E a parte que nos cabe? E a percepção de onde o empresariado está errando? O que podemos fazer? Como dominar a “guerra de preços” que se instalou e que está expondo as empresas ao risco e levando-as a improdutividade? Será que uma política de preços baixos é a melhor solução para manter-se no mercado?
Não podemos dizer qual o melhor modelo de precificação, isto depende das estratégias e objetivos traçados. Mas com certeza o preço de um produto ou serviço deve atender no mínimo a dois indicadores — para a empresa através da rentabilidade e para o cliente através da satisfação às expectativas almejadas. A verdade é que procedem as preocupações de nosso presidente! Muitas são as perguntas, mas a principal é: o mercado está alcançando satisfatoriamente estes índices seguindo esta política?
A chave é  buscar o que deve ser feito para agregar valor aos serviços que oferecemos em nossas academias para que eles tenham um valor percebido melhor. Como fazer para que o benefício percebido pelo cliente seja maior que o preço percebido? O que faz com que em sua maioria eles achem muito alta a importância despendida na academia? Este mesmo cliente paga por uma única consulta médica ou uma ida ao cabeleireiro ou na compra de um tênis até mais do que nos paga por 30 dias de freqüência ininterrupta em uma academia.
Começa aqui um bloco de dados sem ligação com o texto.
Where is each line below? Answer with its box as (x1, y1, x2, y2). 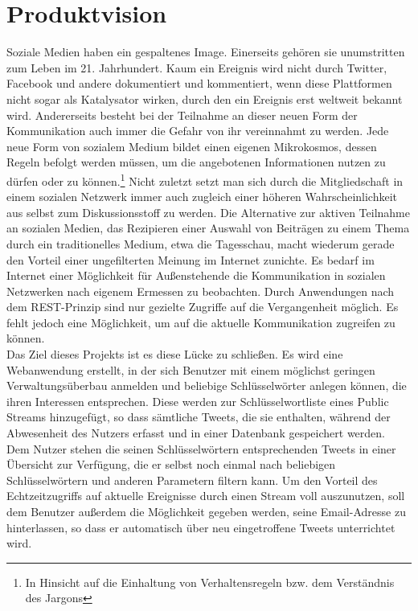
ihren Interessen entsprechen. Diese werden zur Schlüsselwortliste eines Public (6, 392, 389, 409)
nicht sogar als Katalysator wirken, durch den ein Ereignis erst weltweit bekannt (6, 90, 403, 107)
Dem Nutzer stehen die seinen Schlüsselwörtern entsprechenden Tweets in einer (6, 440, 396, 457)
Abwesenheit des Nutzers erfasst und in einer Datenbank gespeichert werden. (6, 424, 385, 441)
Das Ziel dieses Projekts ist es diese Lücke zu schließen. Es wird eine (6, 346, 343, 363)
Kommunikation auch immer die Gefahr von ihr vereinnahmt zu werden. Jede (6, 122, 389, 139)
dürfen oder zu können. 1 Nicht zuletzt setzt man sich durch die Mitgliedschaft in (6, 170, 404, 189)
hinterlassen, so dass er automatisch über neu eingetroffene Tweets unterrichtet (6, 519, 395, 535)
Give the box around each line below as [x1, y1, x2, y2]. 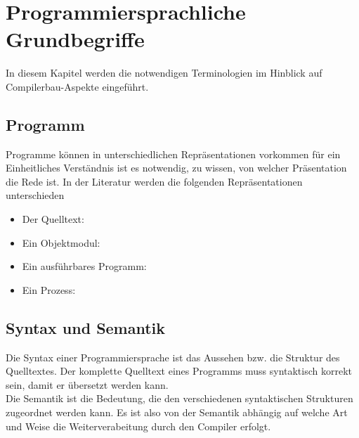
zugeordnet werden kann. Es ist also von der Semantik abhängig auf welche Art [6, 405, 348, 420]
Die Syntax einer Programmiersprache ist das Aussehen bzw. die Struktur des [6, 349, 340, 364]
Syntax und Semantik [6, 316, 166, 338]
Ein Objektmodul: [22, 235, 100, 250]
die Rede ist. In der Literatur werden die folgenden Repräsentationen [6, 174, 303, 188]
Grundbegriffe [6, 25, 145, 53]
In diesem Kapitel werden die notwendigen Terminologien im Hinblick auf [6, 65, 322, 80]
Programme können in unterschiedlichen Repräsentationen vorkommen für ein [6, 146, 341, 161]
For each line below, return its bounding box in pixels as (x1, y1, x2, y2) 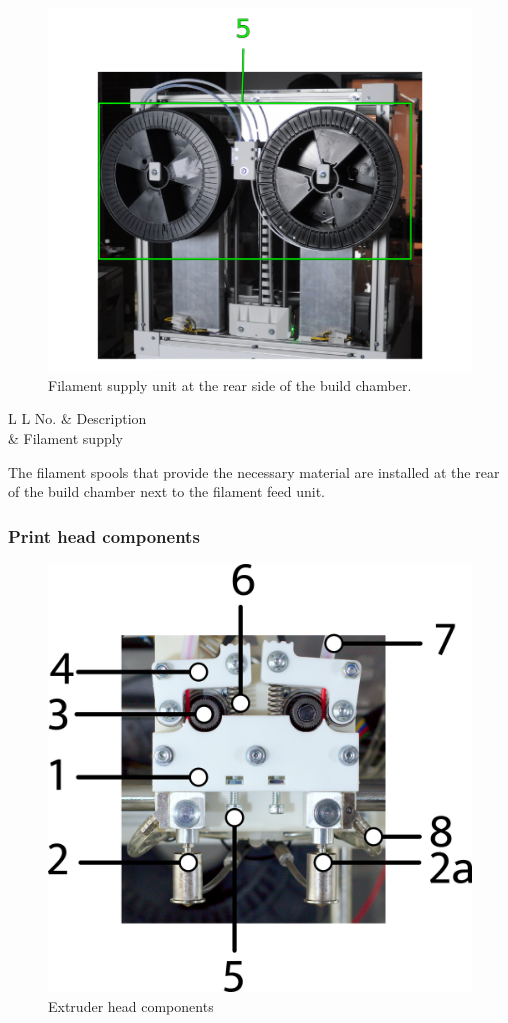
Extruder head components (48, 995, 214, 1016)
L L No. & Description (8, 408, 147, 429)
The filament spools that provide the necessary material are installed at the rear (8, 461, 500, 482)
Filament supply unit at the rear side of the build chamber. (48, 374, 412, 395)
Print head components (8, 523, 200, 548)
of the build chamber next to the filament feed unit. (8, 481, 326, 502)
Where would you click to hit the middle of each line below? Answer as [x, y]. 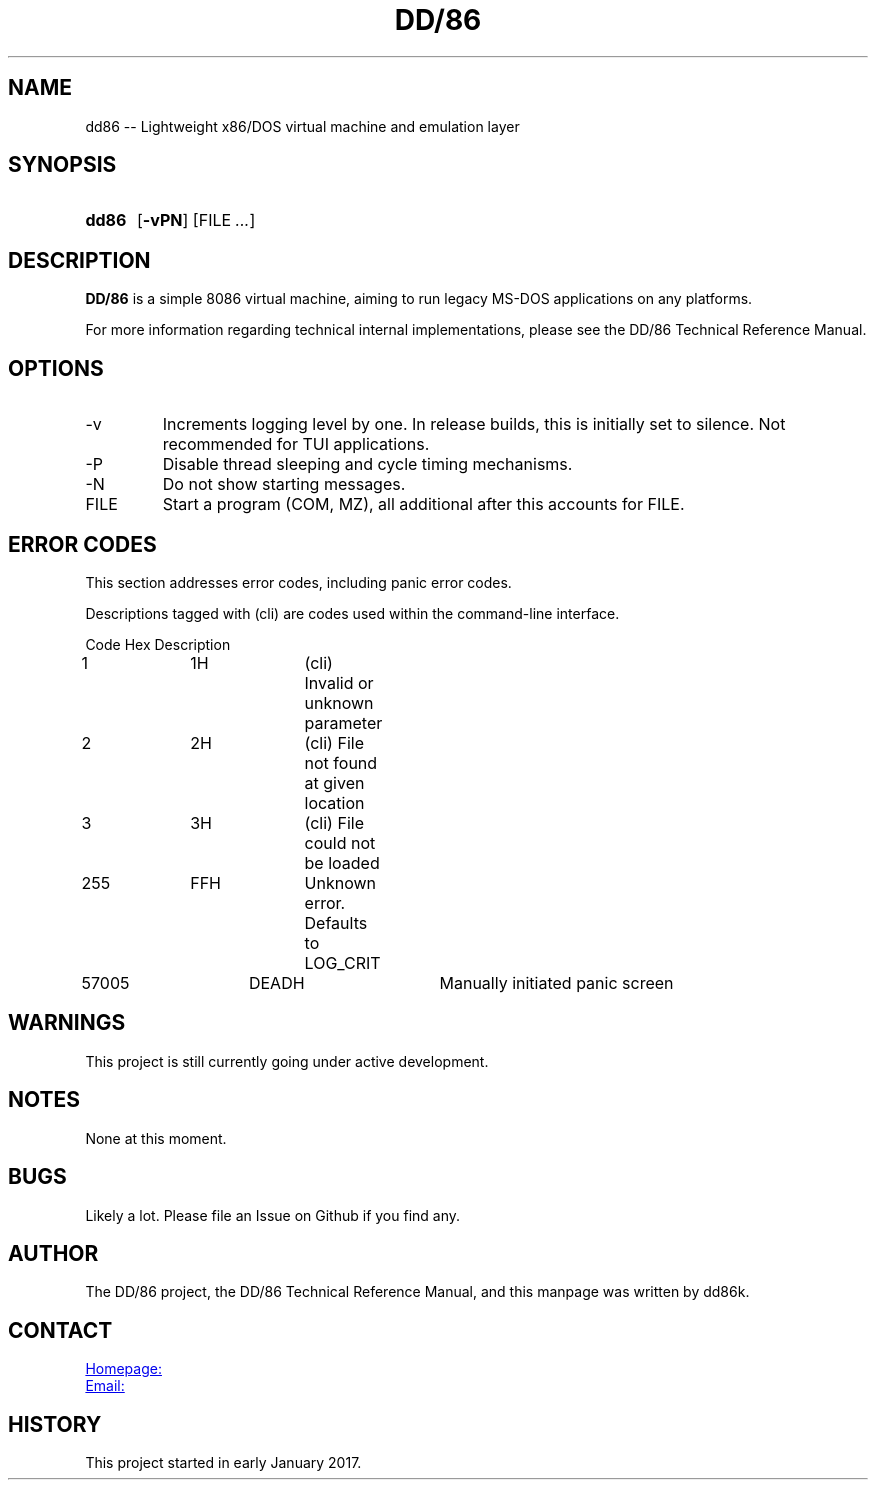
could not [340, 842]
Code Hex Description [158, 644]
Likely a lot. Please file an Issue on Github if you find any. [273, 1215]
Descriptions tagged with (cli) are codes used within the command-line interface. [352, 613]
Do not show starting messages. [284, 484]
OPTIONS [56, 368]
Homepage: [123, 1369]
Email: [105, 1386]
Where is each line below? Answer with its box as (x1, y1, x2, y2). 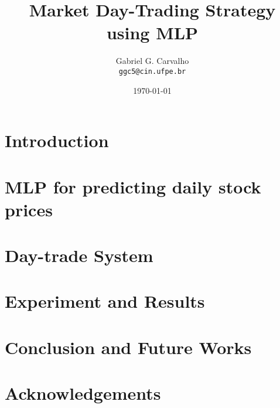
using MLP (106, 21, 199, 45)
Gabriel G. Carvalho (115, 55, 189, 67)
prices (5, 197, 53, 221)
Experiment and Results (5, 289, 205, 313)
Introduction (5, 128, 109, 152)
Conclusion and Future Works (5, 335, 252, 359)
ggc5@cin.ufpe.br (118, 67, 186, 76)
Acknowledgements (5, 381, 161, 405)
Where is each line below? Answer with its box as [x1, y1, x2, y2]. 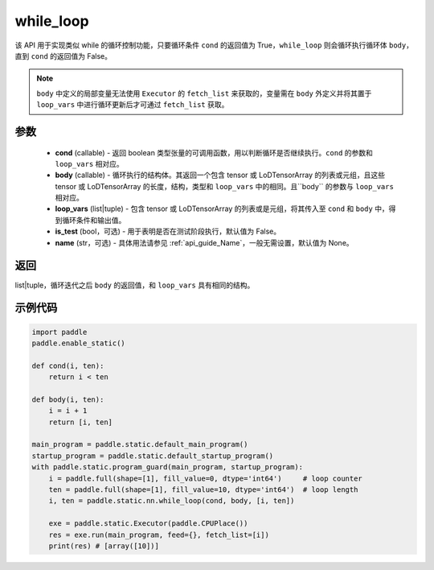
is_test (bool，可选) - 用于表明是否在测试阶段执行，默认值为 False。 [55, 226, 281, 237]
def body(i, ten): [31, 394, 104, 404]
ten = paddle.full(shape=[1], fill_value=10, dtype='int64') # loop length [48, 485, 358, 494]
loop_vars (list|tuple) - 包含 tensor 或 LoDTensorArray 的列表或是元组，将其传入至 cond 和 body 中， [55, 204, 389, 213]
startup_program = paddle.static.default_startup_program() [31, 451, 274, 461]
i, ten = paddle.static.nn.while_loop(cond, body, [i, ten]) [48, 496, 295, 506]
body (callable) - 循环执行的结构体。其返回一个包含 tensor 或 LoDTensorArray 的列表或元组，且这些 [55, 170, 386, 180]
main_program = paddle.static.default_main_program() [31, 440, 248, 449]
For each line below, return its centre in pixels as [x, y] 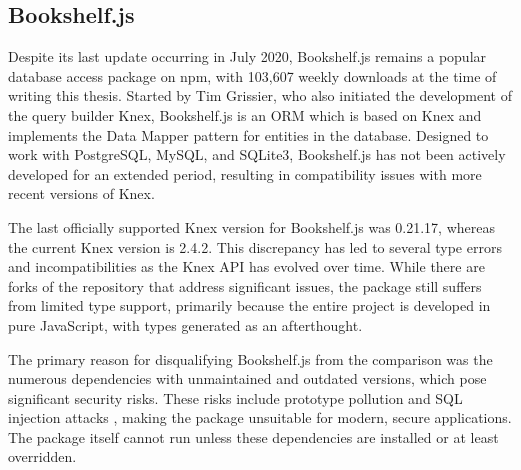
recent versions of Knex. [81, 193]
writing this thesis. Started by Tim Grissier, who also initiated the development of [260, 95]
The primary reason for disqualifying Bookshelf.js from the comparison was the [250, 358]
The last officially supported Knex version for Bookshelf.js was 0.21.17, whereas [251, 226]
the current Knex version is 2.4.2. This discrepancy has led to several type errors [255, 246]
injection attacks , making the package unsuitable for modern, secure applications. [260, 417]
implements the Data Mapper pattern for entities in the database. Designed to [248, 134]
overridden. [42, 456]
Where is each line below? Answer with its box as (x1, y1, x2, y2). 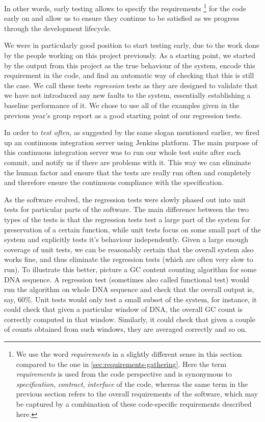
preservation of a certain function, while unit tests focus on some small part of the (4, 224, 261, 234)
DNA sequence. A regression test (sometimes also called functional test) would (4, 274, 250, 284)
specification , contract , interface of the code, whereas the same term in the (16, 378, 248, 389)
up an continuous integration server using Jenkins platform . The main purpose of (4, 137, 258, 147)
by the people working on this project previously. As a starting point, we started (4, 50, 255, 61)
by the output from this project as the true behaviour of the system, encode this (4, 60, 255, 70)
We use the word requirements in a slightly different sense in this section (16, 349, 242, 359)
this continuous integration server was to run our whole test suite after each (4, 147, 241, 157)
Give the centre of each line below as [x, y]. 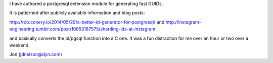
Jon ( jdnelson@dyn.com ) [36, 54]
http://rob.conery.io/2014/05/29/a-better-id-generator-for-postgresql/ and [87, 22]
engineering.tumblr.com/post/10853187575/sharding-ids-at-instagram [82, 29]
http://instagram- [184, 22]
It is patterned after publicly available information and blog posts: [77, 13]
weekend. [19, 45]
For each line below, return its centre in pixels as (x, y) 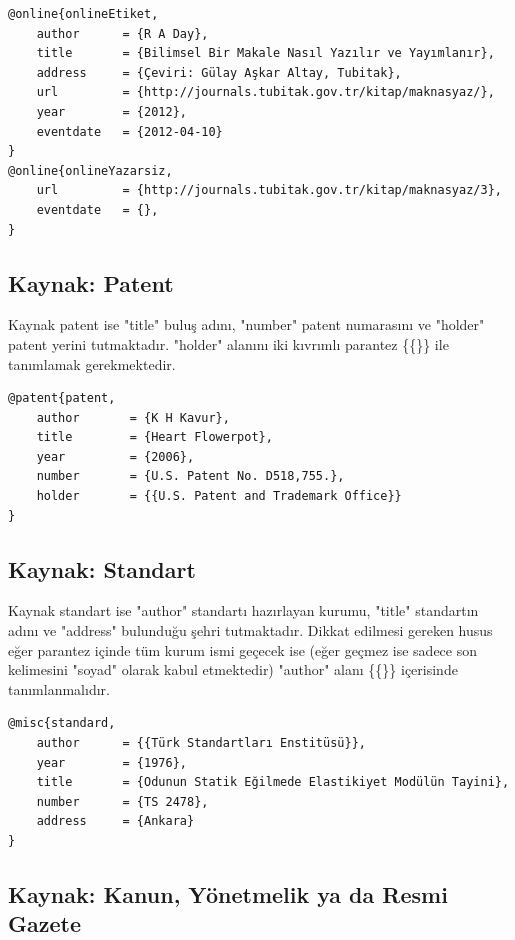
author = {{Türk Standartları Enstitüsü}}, (201, 743)
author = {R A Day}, (122, 33)
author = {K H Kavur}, (133, 417)
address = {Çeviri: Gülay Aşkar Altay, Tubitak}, (219, 72)
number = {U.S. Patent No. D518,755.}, (190, 476)
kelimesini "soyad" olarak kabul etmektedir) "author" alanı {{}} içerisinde (233, 669)
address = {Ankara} (115, 821)
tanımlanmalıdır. (59, 688)
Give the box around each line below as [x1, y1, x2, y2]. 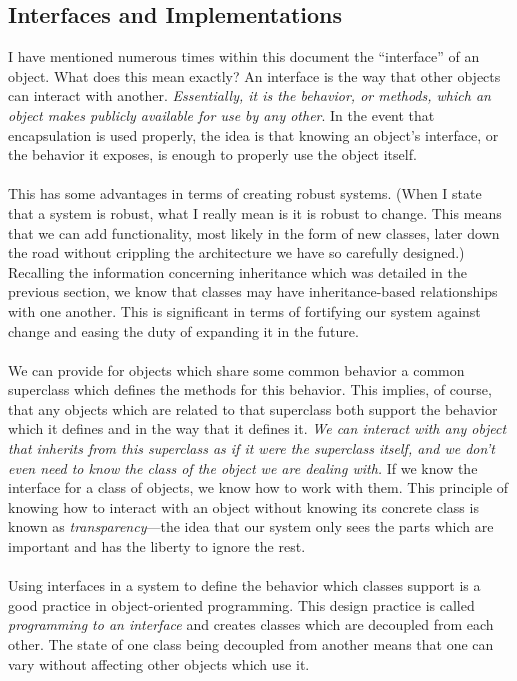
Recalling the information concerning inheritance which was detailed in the [8, 261, 467, 282]
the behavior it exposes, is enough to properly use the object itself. [8, 144, 417, 165]
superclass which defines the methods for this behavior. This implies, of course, [8, 379, 492, 400]
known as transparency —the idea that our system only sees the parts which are [8, 516, 494, 537]
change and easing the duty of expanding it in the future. [8, 320, 359, 341]
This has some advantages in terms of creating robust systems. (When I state [8, 183, 482, 204]
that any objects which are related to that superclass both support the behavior [8, 398, 498, 419]
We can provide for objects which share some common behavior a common [8, 359, 465, 380]
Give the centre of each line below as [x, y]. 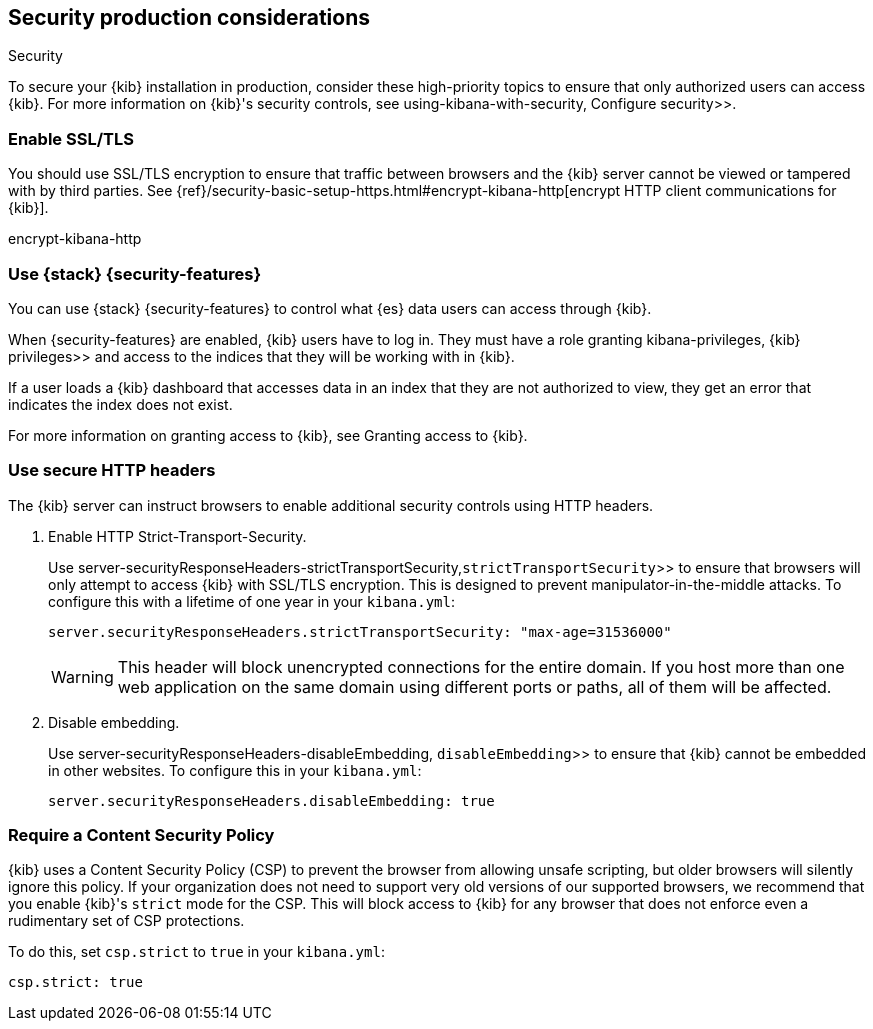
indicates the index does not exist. [120, 404]
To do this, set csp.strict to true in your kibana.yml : [196, 952]
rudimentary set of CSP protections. [126, 921]
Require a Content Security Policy [141, 835]
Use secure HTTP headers [112, 470]
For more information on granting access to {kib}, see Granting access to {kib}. [268, 435]
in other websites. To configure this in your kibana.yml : [235, 770]
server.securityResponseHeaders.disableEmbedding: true [271, 800]
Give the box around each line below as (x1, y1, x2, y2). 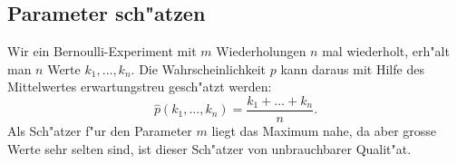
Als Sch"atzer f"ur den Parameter (7, 121, 192, 140)
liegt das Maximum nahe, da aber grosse (211, 121, 437, 140)
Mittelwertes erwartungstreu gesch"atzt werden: (7, 77, 272, 96)
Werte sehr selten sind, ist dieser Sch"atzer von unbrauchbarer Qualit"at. (7, 139, 412, 158)
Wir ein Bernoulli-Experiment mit (7, 42, 197, 61)
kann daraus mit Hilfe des (280, 59, 424, 78)
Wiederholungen (216, 42, 306, 61)
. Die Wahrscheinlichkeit (131, 59, 267, 78)
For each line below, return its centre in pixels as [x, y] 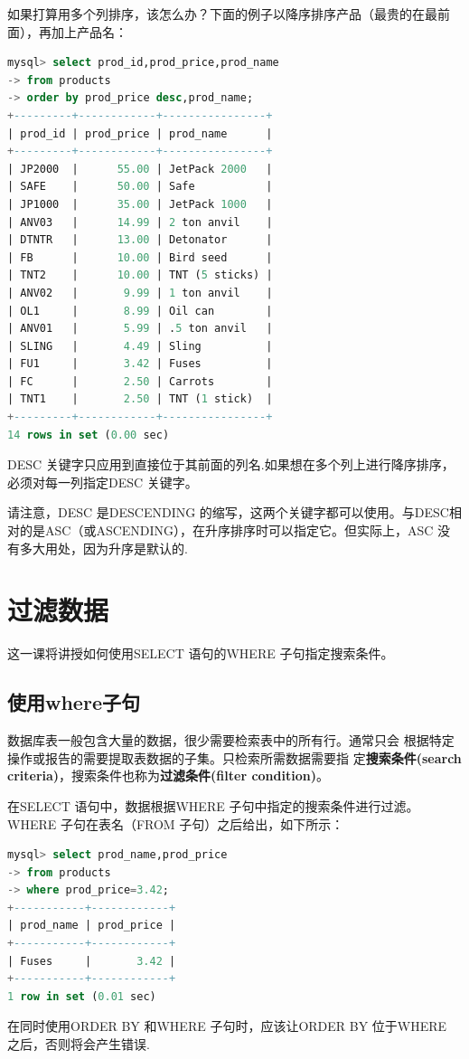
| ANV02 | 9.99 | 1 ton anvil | [140, 293]
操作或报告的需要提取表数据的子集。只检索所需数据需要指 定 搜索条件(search [234, 757]
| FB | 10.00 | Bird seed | [140, 257]
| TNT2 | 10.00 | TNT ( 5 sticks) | [140, 275]
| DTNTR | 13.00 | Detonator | [140, 240]
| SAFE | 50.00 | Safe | [140, 187]
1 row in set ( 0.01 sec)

Uma única mensalidade chega a envolver inúmeros funcionários — muitos com currículos de dar inveja a muitos acadêmicos do país — e ainda assim a percepção de que se paga muito e se recebe pouco continua.
O setor de Fitness oferece serviços que ampliam a qualidade e a expectativa de vida, devemos acompanhar a tendência global e verdadeira de que o nosso mercado atua como medicina preventiva. Precisamos fazer com que a competitividade do mercado seja através da diferenciação e não  do preço, fazer com que o cliente perceba o quanto este serviço trará de valor para ele. Oferecemos algo que a população necessita e não conseguimos fazer com que em primeiro lugar grande parte da classe de empresários compreenda isto. É de extrema importância que façamos o nosso cliente perceber os benefícios intrínsecos, valores agregados e  os diferenciais positivos no estão adquirindo. Se o mercado como um todo se empenhar nisso, certamente o cliente estará disposto a pagar  o que este serviço realmente vale.
Temos que optar, se deveremos continuar deixando o cliente achar que está pagando caro e sentir-se “explorado” equivocadamente, ou devemos seguir os ensinamentos do especialista em Marketing e Vendas de Harvard e palestrante reconhecido mundialmente Bem Shapiro que diz: “...é preciso ter coragem, uma vez que é mais fácil ser tentado a manter o cliente ou participação no mercado através da redução do preços.”